Crypto Gloom

Flare token has fallen sharply from $0.025 due to increased selling pressure! What’s next for FLR pricing?

The Flare token has experienced significant volatility in recent hours as short-term holders have taken advantage of the recent price rise. The price of the FLR token quickly rose above the resistance level after Google’s cloud division (GOOGL) announced its participation as a validator and infrastructure provider for the Flare blockchain. However, this surge was met with significant selling pressure near resistance, creating a market high. As a result, the price of FLR has fallen significantly and is now aiming to stabilize its momentum.

Flare’s funding rate has reached its lowest point.

The price of the Flare token has experienced notable volatility, resulting in significant changes in on-chain metrics unlike anything previously observed. Data shows that Flare recently faced resistance around $0.025 due to a wave of profit-taking by holders, causing its price to plummet.

Accordingly, the funding rate recently dropped to the lowest point at -0.55%. This downward trend in funding ratios indicates that the dominance of short positions is surging, as short-term traders are now willing to compensate long-term traders. The current Flare funding ratio shows growing bearish momentum, raising the possibility of further price declines in the coming hours.

Flare’s open interest is currently near an all-time high, trading at $3.3 million, up 300% from its recent low. This sharp rise in open interest could help maintain investor confidence and keep the price above current support levels. Flare, which describes itself as a “blockchain for data,” provides developers with access to decentralized data through Oracle systems.

Following the announcement of the partnership with Google, the price of the FLR token soared 40%. However, the token is currently in a sharp correction phase, with the long/short ratio currently at 0.6284, down below 1, with 62% of total positions predicting further price declines.

What’s next for Flare pricing?

Flare price was rejected near the recent resistance at $0.025 and fell sharply towards the moving average. However, buyers are protecting a decline below the EMA20 trendline. At the time of writing, FLR is trading at $0.02, down more than 7.2% from yesterday’s rate.

The RSI line is down in overbought territory. However, it is now trading above the midline at level 56, suggesting there is a slight advantage for buyers.

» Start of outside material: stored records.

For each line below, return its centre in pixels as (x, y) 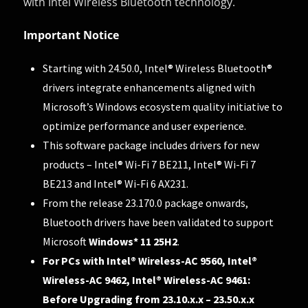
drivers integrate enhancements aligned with (149, 87)
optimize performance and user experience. (145, 125)
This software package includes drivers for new (151, 145)
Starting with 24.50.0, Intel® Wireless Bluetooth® (158, 68)
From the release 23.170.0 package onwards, (146, 202)
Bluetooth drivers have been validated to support (158, 222)
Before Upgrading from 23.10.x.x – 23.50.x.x (149, 299)
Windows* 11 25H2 (133, 241)
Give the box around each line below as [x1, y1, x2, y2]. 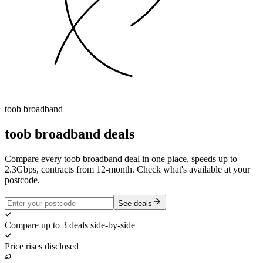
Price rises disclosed [5, 241, 79, 251]
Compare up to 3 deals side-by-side [5, 220, 135, 230]
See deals [118, 198, 152, 208]
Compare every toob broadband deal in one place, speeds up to [5, 153, 237, 164]
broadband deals [31, 126, 134, 141]
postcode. [5, 174, 40, 185]
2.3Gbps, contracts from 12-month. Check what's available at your [5, 164, 250, 174]
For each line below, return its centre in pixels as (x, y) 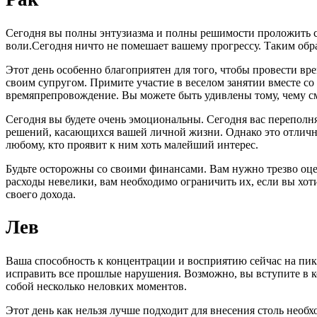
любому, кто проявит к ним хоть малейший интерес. (132, 144)
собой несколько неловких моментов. (96, 286)
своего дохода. (41, 194)
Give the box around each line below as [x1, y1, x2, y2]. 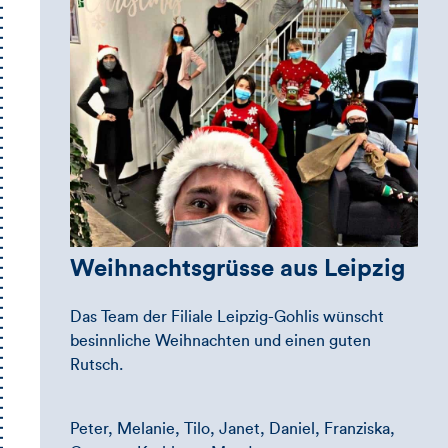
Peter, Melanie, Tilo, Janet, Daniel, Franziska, [70, 421, 395, 438]
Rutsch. [70, 357, 123, 374]
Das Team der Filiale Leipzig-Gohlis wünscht [70, 309, 384, 326]
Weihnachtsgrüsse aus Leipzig [70, 257, 405, 282]
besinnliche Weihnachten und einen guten [70, 333, 371, 350]
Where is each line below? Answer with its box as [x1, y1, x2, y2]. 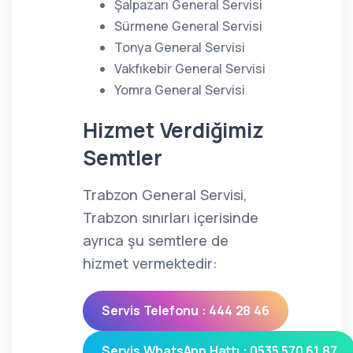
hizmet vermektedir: [83, 254, 217, 273]
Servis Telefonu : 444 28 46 [102, 302, 269, 319]
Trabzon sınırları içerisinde [83, 208, 258, 227]
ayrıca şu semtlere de [83, 231, 229, 250]
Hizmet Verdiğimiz [83, 116, 264, 144]
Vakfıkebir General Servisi [114, 60, 266, 77]
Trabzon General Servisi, [83, 185, 247, 204]
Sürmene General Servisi [114, 17, 262, 35]
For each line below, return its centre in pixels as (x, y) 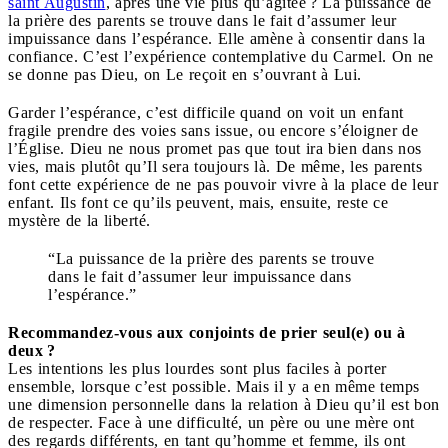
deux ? (31, 350)
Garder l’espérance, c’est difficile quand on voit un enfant (206, 112)
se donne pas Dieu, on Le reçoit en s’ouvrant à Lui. (185, 74)
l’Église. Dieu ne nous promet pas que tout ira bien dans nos (215, 148)
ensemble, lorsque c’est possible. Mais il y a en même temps (214, 386)
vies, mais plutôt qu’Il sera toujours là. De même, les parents (215, 166)
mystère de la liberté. (79, 220)
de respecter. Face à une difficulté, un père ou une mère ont (211, 422)
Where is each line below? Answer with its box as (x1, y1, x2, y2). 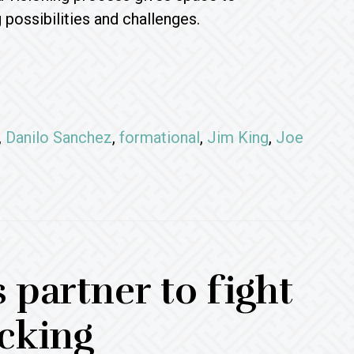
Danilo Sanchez (5, 128, 112, 147)
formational (119, 128, 200, 147)
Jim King (206, 128, 269, 147)
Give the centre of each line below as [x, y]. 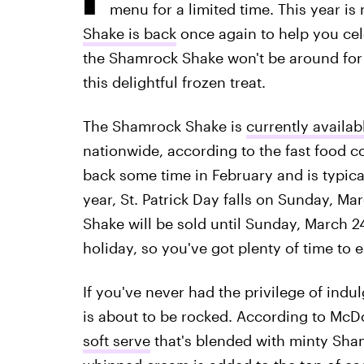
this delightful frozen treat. [174, 82]
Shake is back [129, 33]
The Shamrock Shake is [164, 126]
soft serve [116, 340]
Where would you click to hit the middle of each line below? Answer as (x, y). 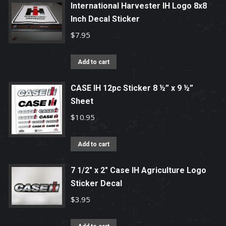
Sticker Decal (96, 183)
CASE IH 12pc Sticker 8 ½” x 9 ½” (132, 88)
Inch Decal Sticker (105, 19)
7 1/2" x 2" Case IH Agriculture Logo (138, 170)
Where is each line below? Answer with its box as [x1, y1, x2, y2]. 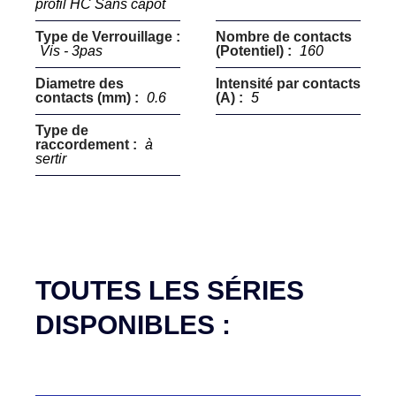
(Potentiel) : [216, 43, 295, 58]
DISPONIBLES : [35, 310, 231, 339]
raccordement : [35, 137, 141, 152]
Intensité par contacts [216, 76, 361, 91]
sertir [35, 151, 66, 166]
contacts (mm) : [35, 90, 142, 105]
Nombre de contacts [216, 29, 352, 44]
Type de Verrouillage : [35, 29, 180, 44]
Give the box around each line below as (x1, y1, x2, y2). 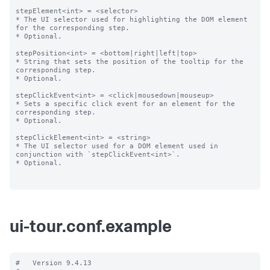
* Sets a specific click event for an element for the (16, 99, 235, 108)
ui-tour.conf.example (10, 220, 172, 237)
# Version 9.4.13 (16, 259, 92, 267)
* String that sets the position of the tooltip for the (16, 57, 243, 66)
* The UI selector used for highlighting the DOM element (16, 15, 248, 24)
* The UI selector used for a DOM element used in (16, 142, 218, 150)
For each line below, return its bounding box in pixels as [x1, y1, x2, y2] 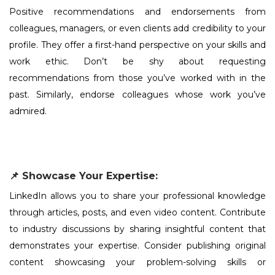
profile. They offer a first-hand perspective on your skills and [9, 39, 266, 51]
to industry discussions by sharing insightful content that [9, 223, 266, 235]
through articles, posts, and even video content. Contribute [9, 207, 266, 219]
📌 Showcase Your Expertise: [9, 170, 158, 182]
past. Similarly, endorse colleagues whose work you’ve [9, 89, 266, 101]
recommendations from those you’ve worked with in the [9, 72, 266, 84]
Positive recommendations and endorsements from [9, 6, 266, 18]
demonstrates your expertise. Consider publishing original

Any attempt at recovery may face resistance at the 20-day EMA. A drop to this level would indicate a shift in market sentiment towards selling during the rally. In this scenario, the Flare price could consolidate around $0.016.

On the other hand, if buyers have successfully rebounded the price above the EMA line, this could mean that the correction phase is over. This could potentially maintain buying momentum and set price to target a breakout above the immediate Fib channel.